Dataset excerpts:
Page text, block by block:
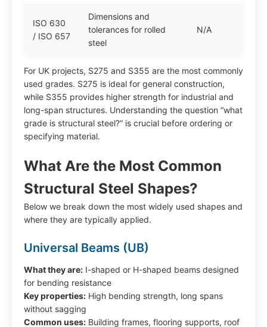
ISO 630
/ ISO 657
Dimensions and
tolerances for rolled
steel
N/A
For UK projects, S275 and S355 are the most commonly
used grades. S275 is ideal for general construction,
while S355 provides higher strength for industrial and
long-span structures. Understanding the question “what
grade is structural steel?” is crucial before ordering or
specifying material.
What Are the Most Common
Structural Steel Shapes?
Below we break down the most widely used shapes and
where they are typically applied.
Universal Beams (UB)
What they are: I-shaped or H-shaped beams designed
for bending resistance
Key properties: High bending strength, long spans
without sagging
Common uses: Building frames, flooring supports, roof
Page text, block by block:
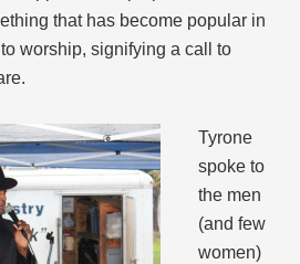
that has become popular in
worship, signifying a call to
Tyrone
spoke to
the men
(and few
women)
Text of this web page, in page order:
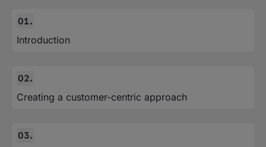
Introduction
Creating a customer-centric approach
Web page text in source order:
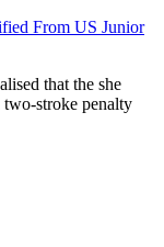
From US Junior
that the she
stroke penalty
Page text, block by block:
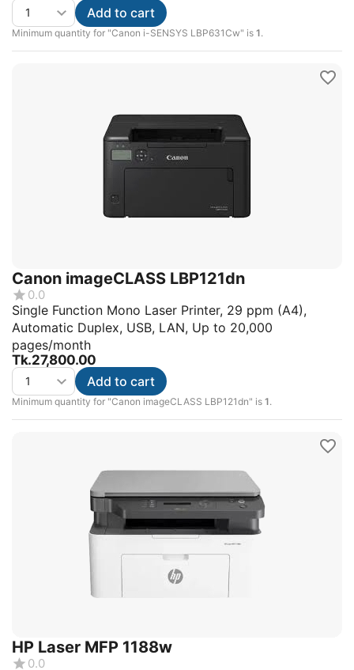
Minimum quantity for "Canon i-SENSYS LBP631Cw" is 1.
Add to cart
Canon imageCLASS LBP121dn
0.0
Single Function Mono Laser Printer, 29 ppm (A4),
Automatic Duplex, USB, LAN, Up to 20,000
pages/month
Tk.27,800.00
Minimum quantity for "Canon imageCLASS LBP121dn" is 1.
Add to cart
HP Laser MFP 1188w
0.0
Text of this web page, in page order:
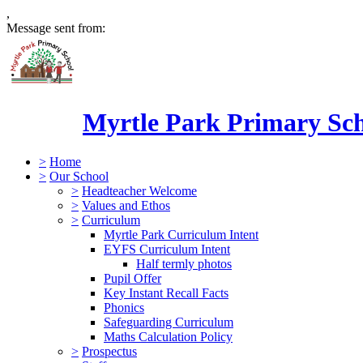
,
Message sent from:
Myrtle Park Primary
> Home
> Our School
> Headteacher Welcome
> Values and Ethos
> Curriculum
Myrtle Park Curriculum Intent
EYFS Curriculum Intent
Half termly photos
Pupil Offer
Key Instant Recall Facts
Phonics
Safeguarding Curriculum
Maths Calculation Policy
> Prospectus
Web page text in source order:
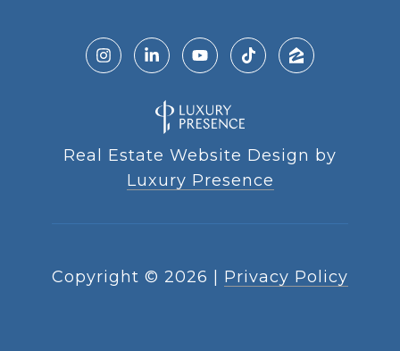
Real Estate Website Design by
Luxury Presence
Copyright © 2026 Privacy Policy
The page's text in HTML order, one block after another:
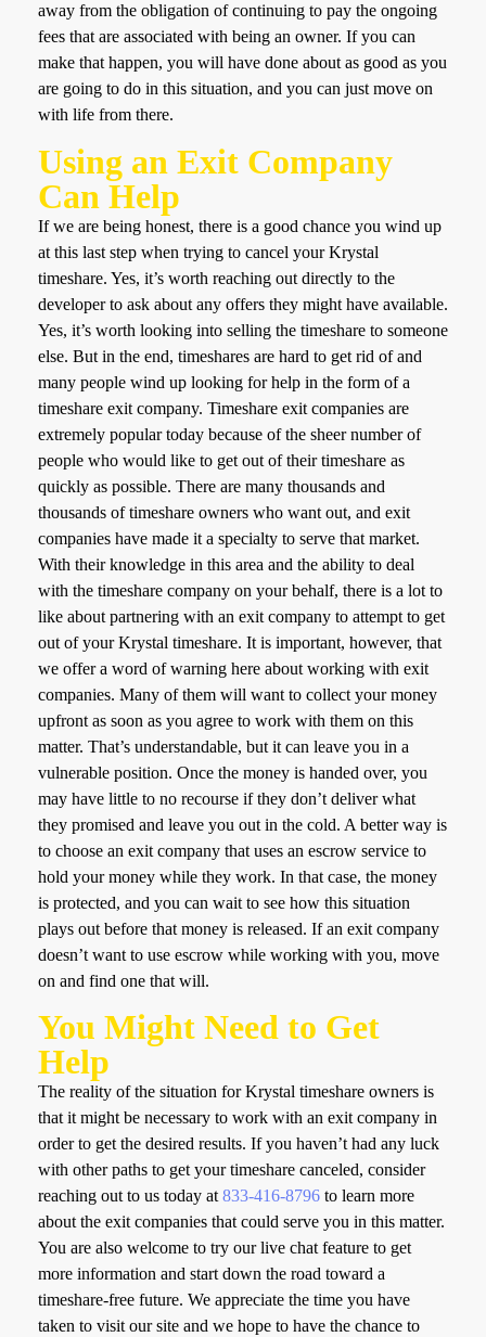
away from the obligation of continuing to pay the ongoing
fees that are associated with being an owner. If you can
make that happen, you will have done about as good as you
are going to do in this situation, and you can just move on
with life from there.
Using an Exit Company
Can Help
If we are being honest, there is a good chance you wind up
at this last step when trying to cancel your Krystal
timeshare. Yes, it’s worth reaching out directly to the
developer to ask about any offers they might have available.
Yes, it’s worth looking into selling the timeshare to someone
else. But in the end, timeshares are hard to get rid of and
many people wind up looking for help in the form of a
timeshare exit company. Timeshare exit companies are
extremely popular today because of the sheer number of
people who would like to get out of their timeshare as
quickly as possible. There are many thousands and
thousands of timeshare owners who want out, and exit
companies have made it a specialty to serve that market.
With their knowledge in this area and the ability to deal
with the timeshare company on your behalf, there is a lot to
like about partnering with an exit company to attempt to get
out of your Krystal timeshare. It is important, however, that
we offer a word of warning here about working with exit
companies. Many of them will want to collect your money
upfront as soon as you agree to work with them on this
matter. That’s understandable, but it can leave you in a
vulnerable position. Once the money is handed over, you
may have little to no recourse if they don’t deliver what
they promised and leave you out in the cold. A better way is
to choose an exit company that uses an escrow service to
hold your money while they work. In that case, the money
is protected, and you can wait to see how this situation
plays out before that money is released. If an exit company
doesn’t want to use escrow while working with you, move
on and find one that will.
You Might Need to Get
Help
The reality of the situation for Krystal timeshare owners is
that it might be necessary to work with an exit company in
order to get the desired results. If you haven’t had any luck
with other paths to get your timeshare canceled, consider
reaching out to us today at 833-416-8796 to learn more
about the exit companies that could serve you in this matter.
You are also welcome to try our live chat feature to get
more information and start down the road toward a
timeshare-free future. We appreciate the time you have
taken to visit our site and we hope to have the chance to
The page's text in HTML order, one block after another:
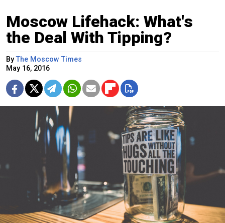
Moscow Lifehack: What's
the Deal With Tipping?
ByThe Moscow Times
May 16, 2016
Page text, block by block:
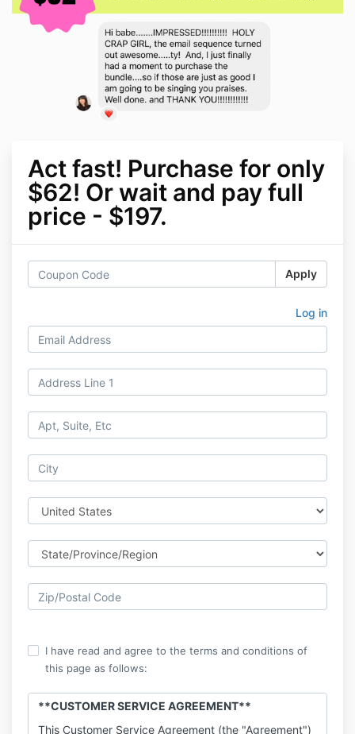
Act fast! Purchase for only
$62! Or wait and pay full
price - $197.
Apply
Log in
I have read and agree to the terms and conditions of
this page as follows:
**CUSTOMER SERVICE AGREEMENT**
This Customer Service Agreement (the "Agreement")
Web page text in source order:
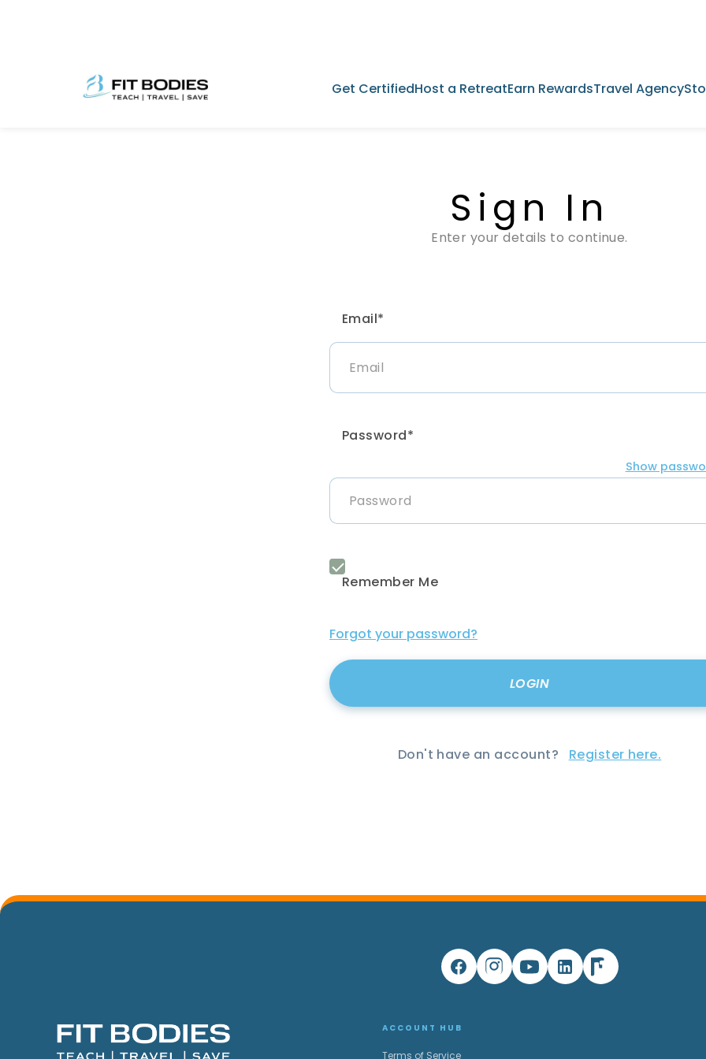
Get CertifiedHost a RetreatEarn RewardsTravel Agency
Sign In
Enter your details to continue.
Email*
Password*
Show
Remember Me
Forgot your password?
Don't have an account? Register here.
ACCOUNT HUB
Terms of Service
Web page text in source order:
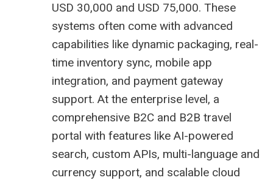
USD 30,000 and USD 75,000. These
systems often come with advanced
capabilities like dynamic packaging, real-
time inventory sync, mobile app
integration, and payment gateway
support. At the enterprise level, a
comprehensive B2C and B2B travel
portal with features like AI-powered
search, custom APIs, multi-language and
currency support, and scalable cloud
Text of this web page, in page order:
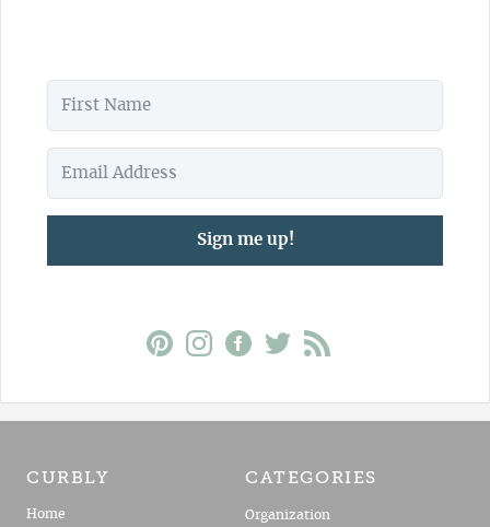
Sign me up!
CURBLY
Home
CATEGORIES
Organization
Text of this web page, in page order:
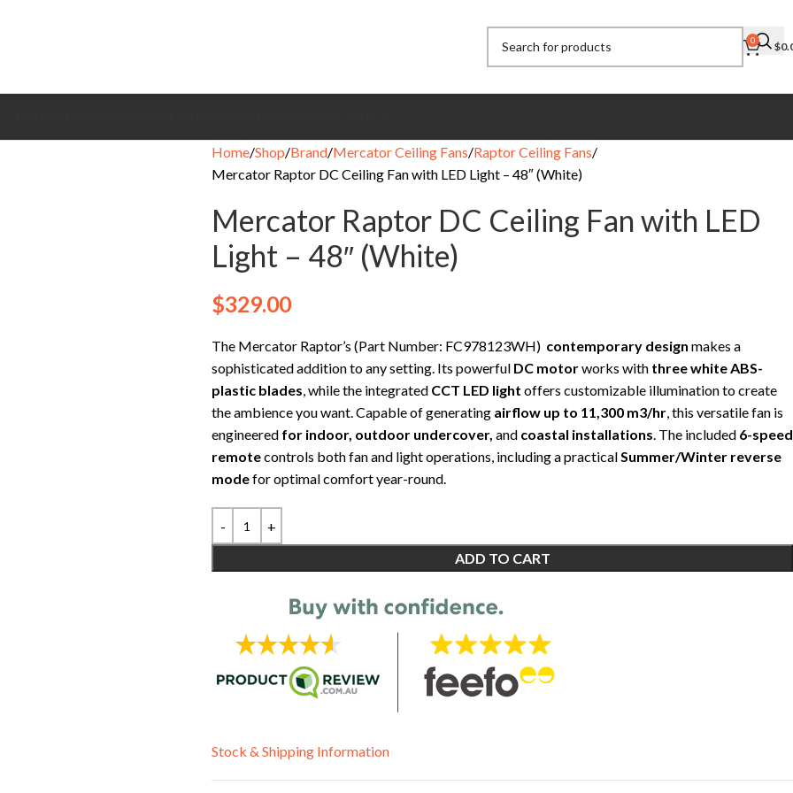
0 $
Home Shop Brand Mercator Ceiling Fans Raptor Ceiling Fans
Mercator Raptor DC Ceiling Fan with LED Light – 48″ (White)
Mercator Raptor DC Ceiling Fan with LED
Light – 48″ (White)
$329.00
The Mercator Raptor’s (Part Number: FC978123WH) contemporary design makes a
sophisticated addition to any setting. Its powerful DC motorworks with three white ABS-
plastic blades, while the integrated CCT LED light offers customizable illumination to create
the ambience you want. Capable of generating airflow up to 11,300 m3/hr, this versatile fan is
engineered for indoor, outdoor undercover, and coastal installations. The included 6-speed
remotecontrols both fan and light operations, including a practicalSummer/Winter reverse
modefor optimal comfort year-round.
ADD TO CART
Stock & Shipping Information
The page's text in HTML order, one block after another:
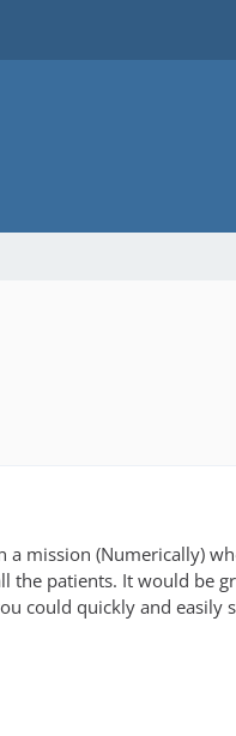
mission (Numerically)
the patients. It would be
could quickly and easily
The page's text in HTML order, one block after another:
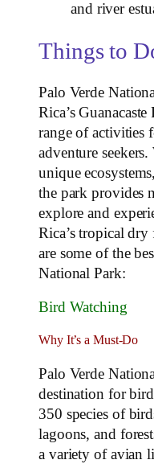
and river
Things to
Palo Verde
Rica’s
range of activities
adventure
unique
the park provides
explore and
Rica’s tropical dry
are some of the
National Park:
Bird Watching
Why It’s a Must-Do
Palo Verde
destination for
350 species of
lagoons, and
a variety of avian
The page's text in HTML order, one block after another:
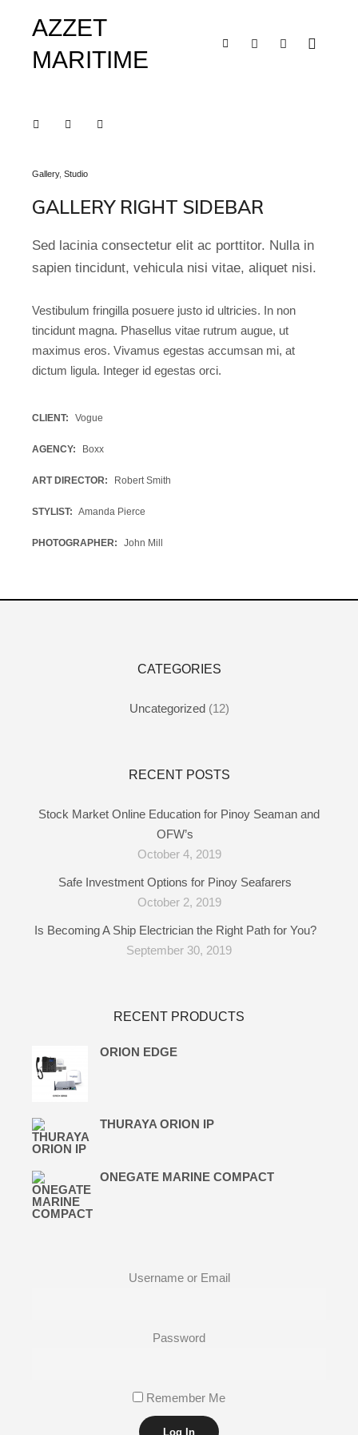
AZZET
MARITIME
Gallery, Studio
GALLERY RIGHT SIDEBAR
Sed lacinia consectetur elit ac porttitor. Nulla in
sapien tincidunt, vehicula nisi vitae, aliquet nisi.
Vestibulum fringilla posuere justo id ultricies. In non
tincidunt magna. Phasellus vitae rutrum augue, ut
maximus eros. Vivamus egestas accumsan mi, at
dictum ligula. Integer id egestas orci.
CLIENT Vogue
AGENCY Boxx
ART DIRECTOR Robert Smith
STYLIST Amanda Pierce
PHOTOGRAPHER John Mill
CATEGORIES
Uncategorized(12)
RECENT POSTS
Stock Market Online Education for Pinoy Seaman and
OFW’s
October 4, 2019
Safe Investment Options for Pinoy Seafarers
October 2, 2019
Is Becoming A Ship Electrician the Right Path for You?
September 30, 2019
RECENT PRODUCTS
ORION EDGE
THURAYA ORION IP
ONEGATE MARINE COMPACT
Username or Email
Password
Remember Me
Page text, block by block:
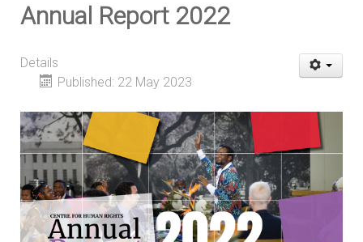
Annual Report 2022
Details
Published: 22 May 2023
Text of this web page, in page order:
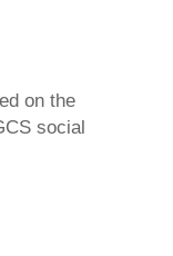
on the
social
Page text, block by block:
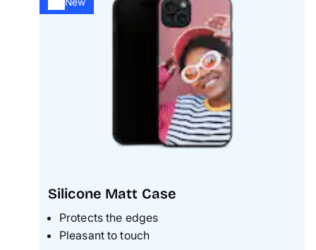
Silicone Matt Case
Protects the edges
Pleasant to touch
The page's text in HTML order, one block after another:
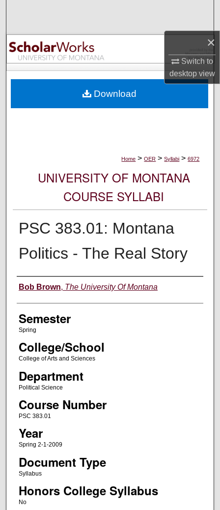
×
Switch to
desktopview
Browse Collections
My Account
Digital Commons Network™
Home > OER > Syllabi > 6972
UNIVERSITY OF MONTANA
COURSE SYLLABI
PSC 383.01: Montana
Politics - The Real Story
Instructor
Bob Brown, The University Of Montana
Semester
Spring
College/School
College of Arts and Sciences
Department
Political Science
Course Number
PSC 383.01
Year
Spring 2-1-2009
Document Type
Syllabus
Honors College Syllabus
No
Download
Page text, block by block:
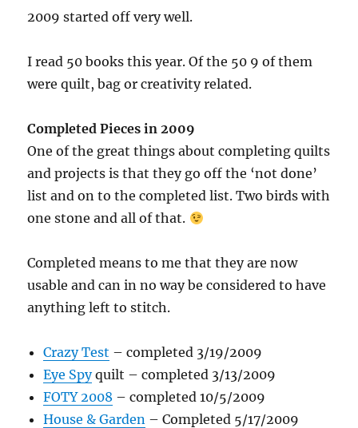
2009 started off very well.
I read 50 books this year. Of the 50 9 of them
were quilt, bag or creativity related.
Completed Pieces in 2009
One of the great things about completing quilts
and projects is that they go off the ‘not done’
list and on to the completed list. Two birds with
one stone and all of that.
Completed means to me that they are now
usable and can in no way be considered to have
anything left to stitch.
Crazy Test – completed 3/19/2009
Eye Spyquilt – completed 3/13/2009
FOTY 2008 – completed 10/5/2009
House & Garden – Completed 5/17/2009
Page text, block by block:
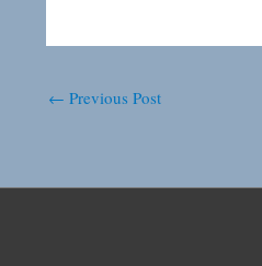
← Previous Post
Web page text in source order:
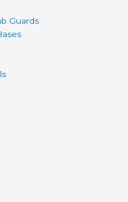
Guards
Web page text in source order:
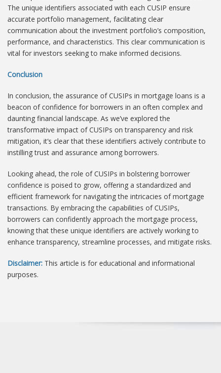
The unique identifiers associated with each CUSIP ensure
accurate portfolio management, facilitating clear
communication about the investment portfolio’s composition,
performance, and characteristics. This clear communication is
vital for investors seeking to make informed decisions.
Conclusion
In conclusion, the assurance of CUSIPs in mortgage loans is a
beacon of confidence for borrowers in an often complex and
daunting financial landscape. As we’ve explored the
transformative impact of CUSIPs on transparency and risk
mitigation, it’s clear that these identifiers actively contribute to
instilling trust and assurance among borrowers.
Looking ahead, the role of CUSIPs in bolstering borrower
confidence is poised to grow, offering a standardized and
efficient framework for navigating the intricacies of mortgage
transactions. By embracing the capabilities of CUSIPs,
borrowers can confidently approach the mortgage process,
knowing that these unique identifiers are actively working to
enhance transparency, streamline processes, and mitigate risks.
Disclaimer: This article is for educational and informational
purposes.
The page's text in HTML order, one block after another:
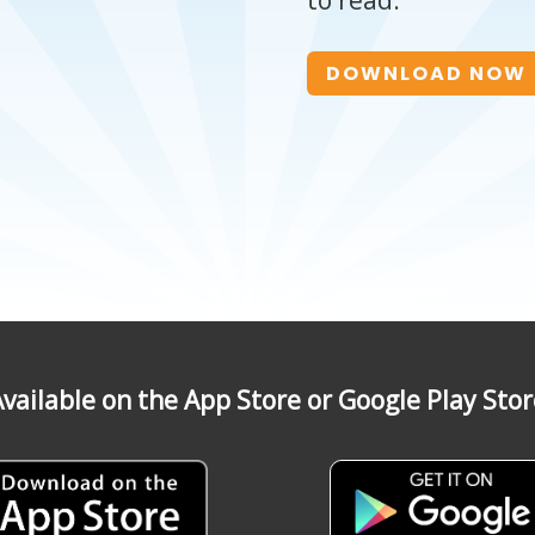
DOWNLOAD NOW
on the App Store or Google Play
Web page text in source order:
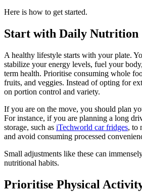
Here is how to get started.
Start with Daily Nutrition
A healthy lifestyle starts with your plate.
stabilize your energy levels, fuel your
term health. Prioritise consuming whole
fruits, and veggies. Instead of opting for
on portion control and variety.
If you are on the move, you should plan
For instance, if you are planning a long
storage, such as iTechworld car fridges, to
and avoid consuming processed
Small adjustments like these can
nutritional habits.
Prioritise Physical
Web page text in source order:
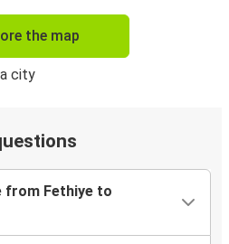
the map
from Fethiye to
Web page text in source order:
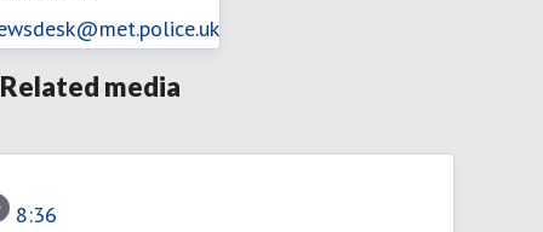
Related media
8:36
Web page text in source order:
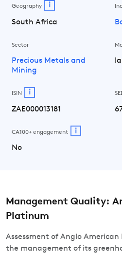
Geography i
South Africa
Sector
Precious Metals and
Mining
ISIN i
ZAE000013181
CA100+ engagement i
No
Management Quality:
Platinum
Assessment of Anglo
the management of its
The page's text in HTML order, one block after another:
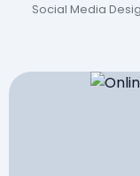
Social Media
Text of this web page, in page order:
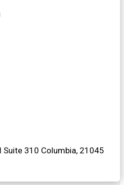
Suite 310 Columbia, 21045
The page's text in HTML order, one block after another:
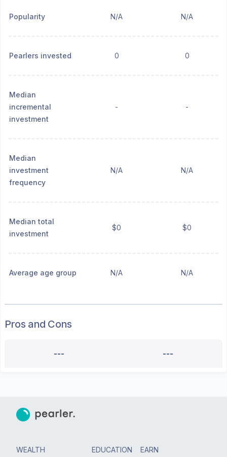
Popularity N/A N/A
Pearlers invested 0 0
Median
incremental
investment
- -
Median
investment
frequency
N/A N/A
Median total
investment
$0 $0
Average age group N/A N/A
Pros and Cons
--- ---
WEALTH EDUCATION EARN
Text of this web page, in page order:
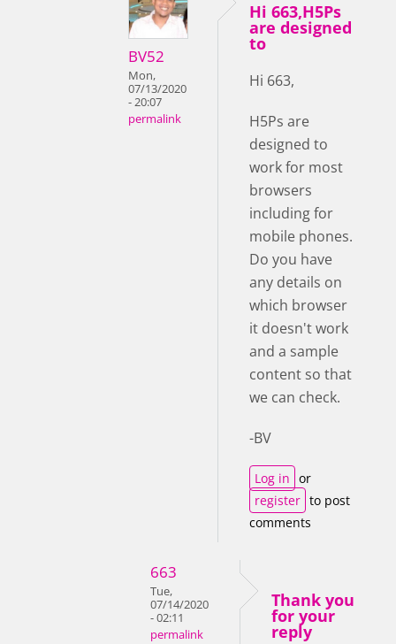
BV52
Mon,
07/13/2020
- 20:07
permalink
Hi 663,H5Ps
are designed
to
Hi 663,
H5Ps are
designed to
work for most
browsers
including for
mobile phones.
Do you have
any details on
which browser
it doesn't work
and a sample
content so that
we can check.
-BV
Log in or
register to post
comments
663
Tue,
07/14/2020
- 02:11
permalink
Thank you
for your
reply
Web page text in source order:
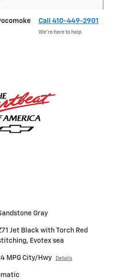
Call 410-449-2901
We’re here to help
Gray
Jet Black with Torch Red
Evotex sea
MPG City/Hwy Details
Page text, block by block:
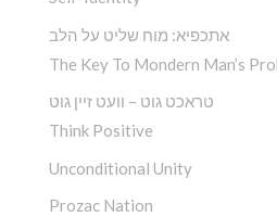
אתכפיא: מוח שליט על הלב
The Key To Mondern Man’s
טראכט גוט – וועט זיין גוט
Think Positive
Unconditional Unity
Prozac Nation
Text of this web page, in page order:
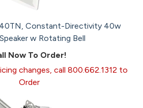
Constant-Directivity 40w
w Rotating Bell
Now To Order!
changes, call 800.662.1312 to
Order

*Exercise*. Copy exactly the lines of the entries above from the one containing "October 4, 2019" through the one containing "Published: 22 May 2023". Both end lines count; pictures do not.

*Answer section*.
October 4, 2019
Safe Investment Options for Pinoy Seafarers
October 2, 2019
Is Becoming A Ship Electrician the Right Path for You?
September 30, 2019
RECENT PRODUCTS
ORION EDGE
THURAYA ORION IP
ONEGATE MARINE COMPACT
Username or Email
Password
Remember Me
Page text, block by block:
Annual Report 2022
Details
Published: 22 May 2023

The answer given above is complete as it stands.